In [210]:
## Public Records Request Notes
## First PRR received on 3/29/2022 for data that spans 2018 - 3/29/2022
## Second PPR received on 11/22/2022 for data that spans 3/29/2022 - 11/22/2022

In [211]:
import pandas as pd
import re

In [212]:
def standardize_item_no(df):
    df.loc[:, "item_number"] = df.item_number.str.lower().str.strip()
    return df

def clean():
    df1 = pd.read_csv("../data/electronic_police_report_2018.csv")
    df2 = pd.read_csv("../data/electronic_police_report_2019.csv")
    df3 = pd.read_csv("../data/electronic_police_report_2020.csv")
    df4 = pd.read_csv("../data/electronic_police_report_2021.csv")
    df5 = pd.read_csv("../data/electronic_police_report_2022.csv")

    df1["year"] = 2018
    df2["year"] = 2019
    df3["year"] = 2020
    df4["year"] = 2021
    df5["year"] = 2022

    dfs = [df1, df2, df3, df4, df5]
    dfa = pd.concat(dfs, join="outer")

    dfa = dfa.pipe(standardize_item_no)
    
    dfb = pd.read_csv("../data/rtcc.csv")
    dfb = dfb.pipe(standardize_item_no)
    dfb["rtcc_footage_requested"] = "yes"

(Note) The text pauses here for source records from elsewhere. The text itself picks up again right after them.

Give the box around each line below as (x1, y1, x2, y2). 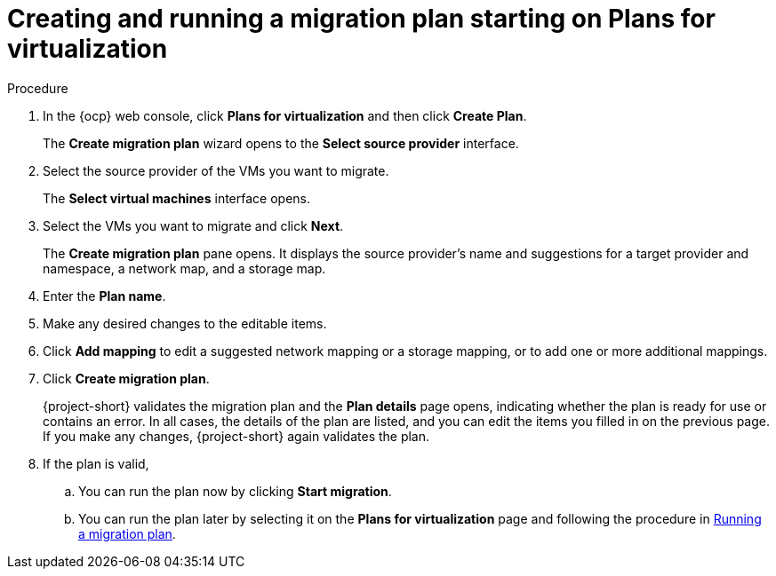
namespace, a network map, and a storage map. (43, 260, 326, 276)
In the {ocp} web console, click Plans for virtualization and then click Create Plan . (43, 107, 527, 123)
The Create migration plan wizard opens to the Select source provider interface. (43, 135, 519, 151)
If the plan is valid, (43, 455, 149, 471)
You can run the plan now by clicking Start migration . (78, 483, 392, 499)
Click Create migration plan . (43, 370, 210, 386)
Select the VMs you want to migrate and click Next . (43, 217, 344, 233)
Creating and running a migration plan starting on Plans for (7, 4, 716, 34)
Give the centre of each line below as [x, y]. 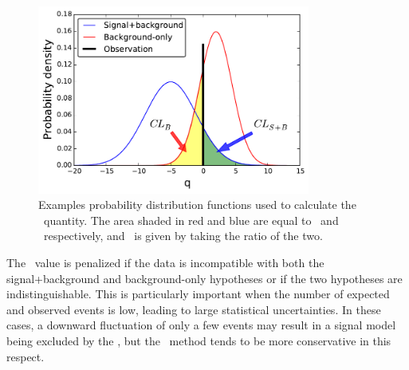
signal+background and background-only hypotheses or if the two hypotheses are [204, 278]
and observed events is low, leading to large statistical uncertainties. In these [194, 309]
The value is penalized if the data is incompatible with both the [165, 263]
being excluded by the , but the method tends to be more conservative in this [199, 340]
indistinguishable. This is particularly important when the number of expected [198, 294]
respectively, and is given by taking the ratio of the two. [183, 236]
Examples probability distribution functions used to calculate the [197, 205]
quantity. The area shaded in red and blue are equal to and [191, 220]
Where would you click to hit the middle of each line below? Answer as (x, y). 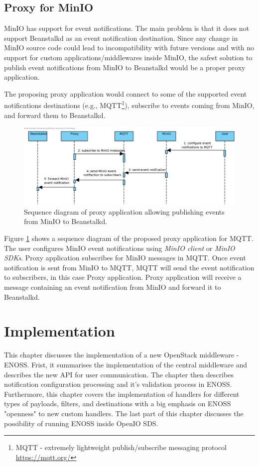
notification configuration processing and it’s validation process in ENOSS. (118, 384)
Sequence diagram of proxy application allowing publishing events (124, 211)
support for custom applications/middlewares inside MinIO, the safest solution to (128, 57)
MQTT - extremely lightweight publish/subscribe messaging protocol (121, 447)
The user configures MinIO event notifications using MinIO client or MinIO (120, 248)
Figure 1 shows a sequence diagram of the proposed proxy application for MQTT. (129, 238)
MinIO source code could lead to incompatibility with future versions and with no (129, 48)
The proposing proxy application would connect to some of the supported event (126, 93)
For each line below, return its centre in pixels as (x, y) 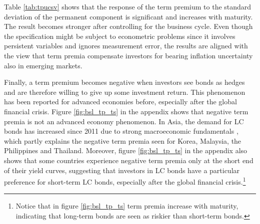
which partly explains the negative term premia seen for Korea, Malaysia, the (123, 140)
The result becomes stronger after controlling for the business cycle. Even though (128, 26)
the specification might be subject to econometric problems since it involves (120, 36)
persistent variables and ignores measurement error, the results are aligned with (126, 46)
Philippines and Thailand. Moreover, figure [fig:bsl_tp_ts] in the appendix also (126, 150)
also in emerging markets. (43, 65)
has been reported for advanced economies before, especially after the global (120, 102)
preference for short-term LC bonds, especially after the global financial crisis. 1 (125, 181)
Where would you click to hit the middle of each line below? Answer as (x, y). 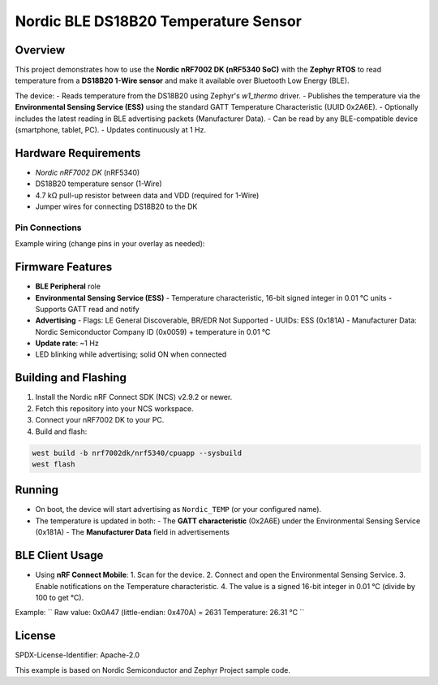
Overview (40, 50)
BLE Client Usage (59, 555)
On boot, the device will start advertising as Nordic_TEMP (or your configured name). (178, 509)
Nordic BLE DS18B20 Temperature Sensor (158, 21)
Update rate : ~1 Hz (67, 343)
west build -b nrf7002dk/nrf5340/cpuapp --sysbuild (137, 453)
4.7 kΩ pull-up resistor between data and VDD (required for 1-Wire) (147, 195)
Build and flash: (61, 431)
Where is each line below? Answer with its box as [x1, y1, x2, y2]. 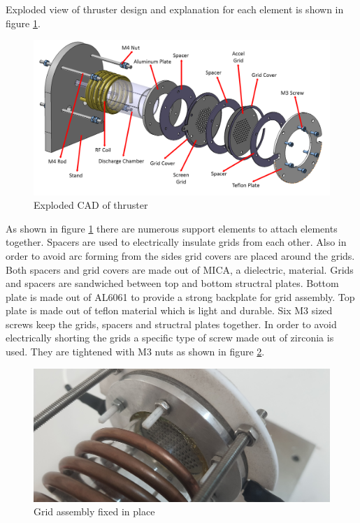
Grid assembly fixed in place [34, 504, 155, 519]
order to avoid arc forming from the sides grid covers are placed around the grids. [6, 248, 355, 263]
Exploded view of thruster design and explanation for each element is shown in [6, 2, 344, 16]
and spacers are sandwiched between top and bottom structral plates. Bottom [6, 276, 339, 290]
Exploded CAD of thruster [34, 198, 148, 212]
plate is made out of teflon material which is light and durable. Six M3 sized [6, 303, 333, 318]
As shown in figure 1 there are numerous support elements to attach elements [6, 221, 338, 235]
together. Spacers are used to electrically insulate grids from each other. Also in [6, 235, 347, 249]
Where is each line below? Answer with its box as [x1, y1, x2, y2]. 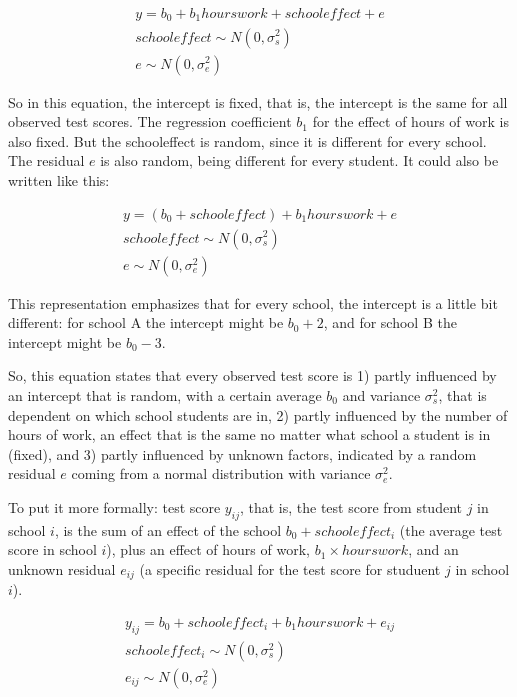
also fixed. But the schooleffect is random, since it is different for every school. [8, 130, 487, 151]
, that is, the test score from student [239, 496, 462, 517]
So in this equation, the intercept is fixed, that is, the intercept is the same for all [8, 91, 508, 112]
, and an [408, 539, 459, 560]
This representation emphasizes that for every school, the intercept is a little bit [8, 292, 498, 313]
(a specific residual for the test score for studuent [139, 558, 441, 579]
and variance [342, 384, 421, 405]
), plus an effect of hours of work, [106, 539, 310, 560]
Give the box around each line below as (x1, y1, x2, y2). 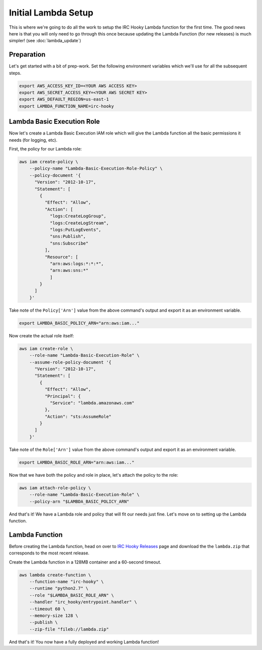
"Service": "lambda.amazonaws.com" (49, 400, 134, 405)
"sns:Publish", (49, 233, 86, 239)
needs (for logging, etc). (9, 137, 58, 143)
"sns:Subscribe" (49, 240, 89, 246)
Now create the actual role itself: (9, 333, 74, 338)
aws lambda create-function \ (19, 572, 91, 578)
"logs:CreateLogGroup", (49, 214, 107, 219)
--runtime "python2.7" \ (29, 585, 89, 591)
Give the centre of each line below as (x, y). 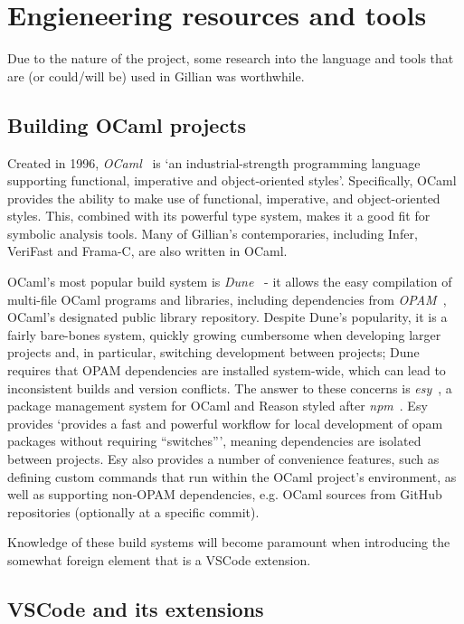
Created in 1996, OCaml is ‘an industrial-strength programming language (214, 162)
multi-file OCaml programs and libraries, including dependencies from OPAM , (227, 299)
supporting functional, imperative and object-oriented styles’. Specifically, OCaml (232, 180)
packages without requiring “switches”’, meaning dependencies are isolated (214, 441)
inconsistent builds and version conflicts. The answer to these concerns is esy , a (230, 388)
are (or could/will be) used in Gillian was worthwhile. (156, 76)
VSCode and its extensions (136, 608)
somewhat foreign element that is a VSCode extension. (159, 559)
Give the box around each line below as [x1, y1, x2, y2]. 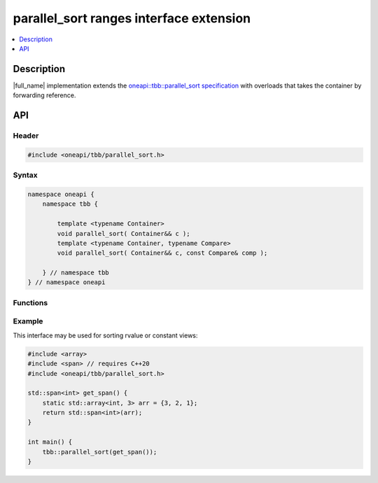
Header [13, 131, 39, 141]
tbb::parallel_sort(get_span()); [42, 448, 157, 456]
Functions [13, 297, 48, 307]
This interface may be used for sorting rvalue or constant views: [13, 331, 198, 339]
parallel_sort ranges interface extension [13, 10, 251, 26]
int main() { [27, 438, 73, 446]
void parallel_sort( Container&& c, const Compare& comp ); [57, 249, 268, 257]
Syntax [13, 170, 38, 180]
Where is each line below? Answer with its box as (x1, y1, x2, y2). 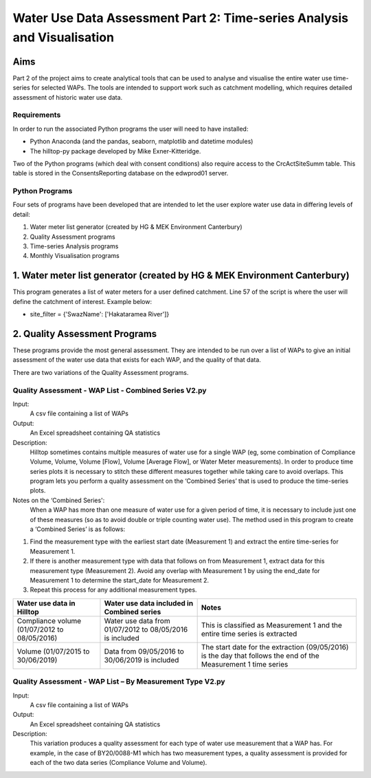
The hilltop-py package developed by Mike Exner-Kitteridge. (30, 147, 201, 155)
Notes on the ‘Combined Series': (12, 496, 105, 504)
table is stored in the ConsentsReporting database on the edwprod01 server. (12, 169, 229, 177)
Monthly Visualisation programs (30, 252, 120, 260)
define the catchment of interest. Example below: (12, 297, 153, 305)
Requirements (12, 110, 61, 120)
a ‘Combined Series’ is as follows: (30, 525, 126, 533)
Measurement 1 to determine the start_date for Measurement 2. (30, 576, 210, 584)
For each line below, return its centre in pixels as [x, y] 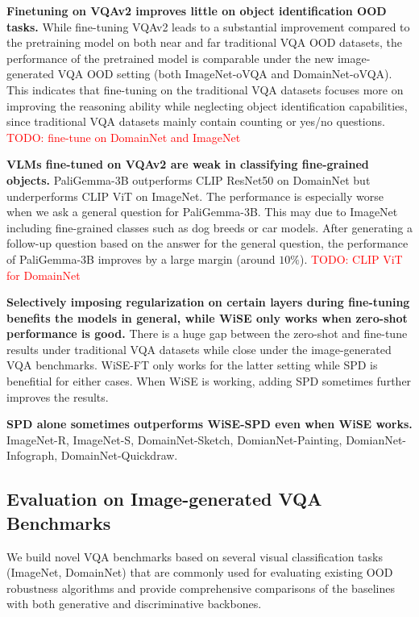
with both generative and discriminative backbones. [134, 604]
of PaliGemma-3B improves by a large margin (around [141, 258]
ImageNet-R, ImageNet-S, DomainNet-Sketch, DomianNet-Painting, [174, 439]
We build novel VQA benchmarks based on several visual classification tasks [195, 556]
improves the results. [58, 396]
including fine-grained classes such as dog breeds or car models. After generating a [209, 227]
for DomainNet [44, 275]
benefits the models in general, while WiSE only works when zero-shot [207, 317]
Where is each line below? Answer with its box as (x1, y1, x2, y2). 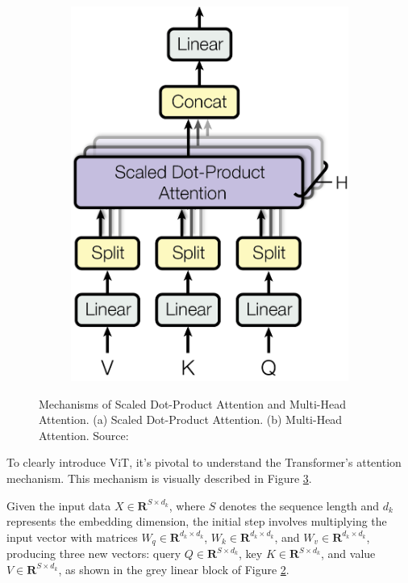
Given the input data (6, 497, 111, 514)
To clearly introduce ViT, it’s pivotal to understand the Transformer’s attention (6, 454, 402, 471)
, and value (321, 545, 376, 562)
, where (169, 497, 206, 514)
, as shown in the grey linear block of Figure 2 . (58, 560, 289, 577)
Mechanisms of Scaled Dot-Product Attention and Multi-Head (39, 395, 346, 412)
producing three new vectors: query (6, 545, 181, 562)
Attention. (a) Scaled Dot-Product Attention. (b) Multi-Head (39, 411, 343, 428)
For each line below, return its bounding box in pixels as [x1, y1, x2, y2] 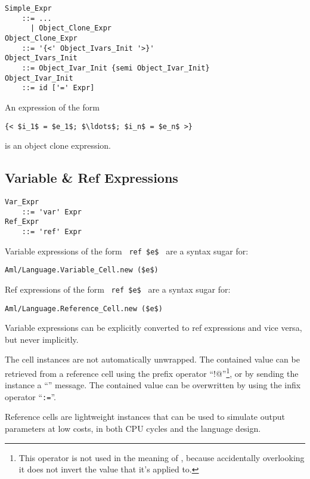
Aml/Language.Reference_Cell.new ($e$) [5, 304, 163, 313]
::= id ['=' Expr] [21, 84, 95, 93]
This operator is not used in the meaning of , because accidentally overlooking [18, 451, 305, 463]
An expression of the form [5, 100, 100, 113]
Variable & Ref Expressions [5, 168, 178, 187]
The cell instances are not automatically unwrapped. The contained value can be [5, 353, 300, 366]
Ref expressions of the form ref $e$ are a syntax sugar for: [5, 283, 231, 295]
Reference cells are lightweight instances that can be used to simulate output [5, 410, 285, 423]
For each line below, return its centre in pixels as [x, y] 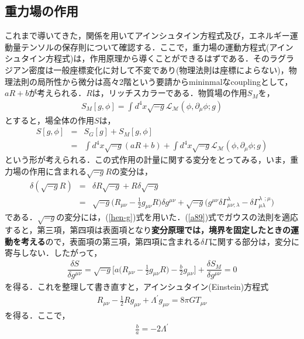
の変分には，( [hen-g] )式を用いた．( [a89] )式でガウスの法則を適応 [177, 217]
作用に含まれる [58, 171]
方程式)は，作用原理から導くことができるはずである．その [158, 58]
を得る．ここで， [37, 315]
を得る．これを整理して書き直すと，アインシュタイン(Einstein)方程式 [137, 287]
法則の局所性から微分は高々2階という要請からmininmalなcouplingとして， [153, 81]
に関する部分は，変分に [254, 241]
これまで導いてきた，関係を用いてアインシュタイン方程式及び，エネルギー [147, 35]
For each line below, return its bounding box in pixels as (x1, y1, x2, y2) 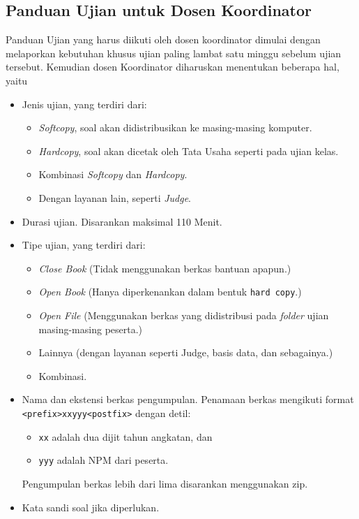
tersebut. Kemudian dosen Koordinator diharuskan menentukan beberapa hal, (6, 59, 339, 74)
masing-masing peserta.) (38, 321, 143, 336)
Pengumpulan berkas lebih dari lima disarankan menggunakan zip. (22, 476, 308, 490)
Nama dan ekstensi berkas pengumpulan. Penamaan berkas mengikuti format (22, 392, 354, 407)
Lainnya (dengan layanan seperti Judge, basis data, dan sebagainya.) (38, 345, 333, 360)
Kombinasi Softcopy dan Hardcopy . (38, 167, 188, 182)
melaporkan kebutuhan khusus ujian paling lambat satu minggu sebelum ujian (6, 45, 342, 60)
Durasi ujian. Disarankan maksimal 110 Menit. (22, 214, 222, 228)
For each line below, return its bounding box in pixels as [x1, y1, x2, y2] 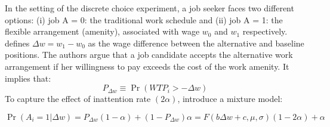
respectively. [242, 25, 288, 38]
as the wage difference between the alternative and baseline [88, 36, 304, 49]
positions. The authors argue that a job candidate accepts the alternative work [5, 48, 293, 61]
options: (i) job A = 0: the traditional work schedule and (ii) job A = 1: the [5, 13, 283, 26]
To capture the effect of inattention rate [5, 92, 151, 105]
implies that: [5, 72, 51, 84]
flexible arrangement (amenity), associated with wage [5, 25, 200, 38]
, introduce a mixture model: [177, 92, 283, 105]
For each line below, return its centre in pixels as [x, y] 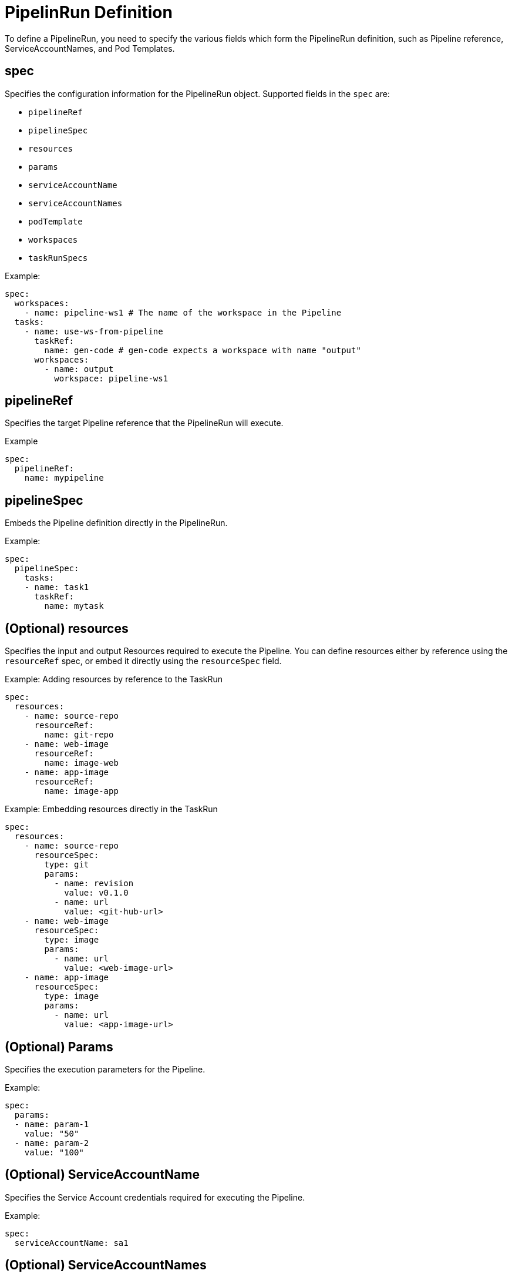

    df = pd.merge(dfb, dfa, on="item_number")
    return df

In [213]:
def drop_rows_missing_offender_race(df):
    df.loc[:, "offender_race"] = df.offender_race.fillna("").str.lower().str.strip()\
    .str.replace("unknown", "", regex=False)\
    # .str.replace("hispanic", "", regex=False)\
    # .str.replace("asian", "", regex=False)\
    # .str.replace(r"amer\. ind\.", "", regex=True)
    return df[~((df.offender_race == ""))]

def drop_rows_missing_victim_race(df):
    df.loc[:, "victim_race"] = df.victim_race.fillna("").str.lower().str.strip()\
    .str.replace("unknown", "", regex=False)\
    .str.replace(r"native hawaiian or other pacific islander", "", regex=False)
    # .str.replace("hispanic", "", regex=False)\
    # .str.replace("asian", "", regex=False)\
    # .str.replace(r"amer\. ind\.", "", regex=True)
    return df[~((df.victim_race == ""))]


def filter_offender_gender(df):
    df.loc[:, "offender_gender"] = (
        df.offender_gender.str.lower().str.strip().fillna("").str.replace("unknown", "", regex=False)
    )
    return df[~((df.offender_gender == ""))]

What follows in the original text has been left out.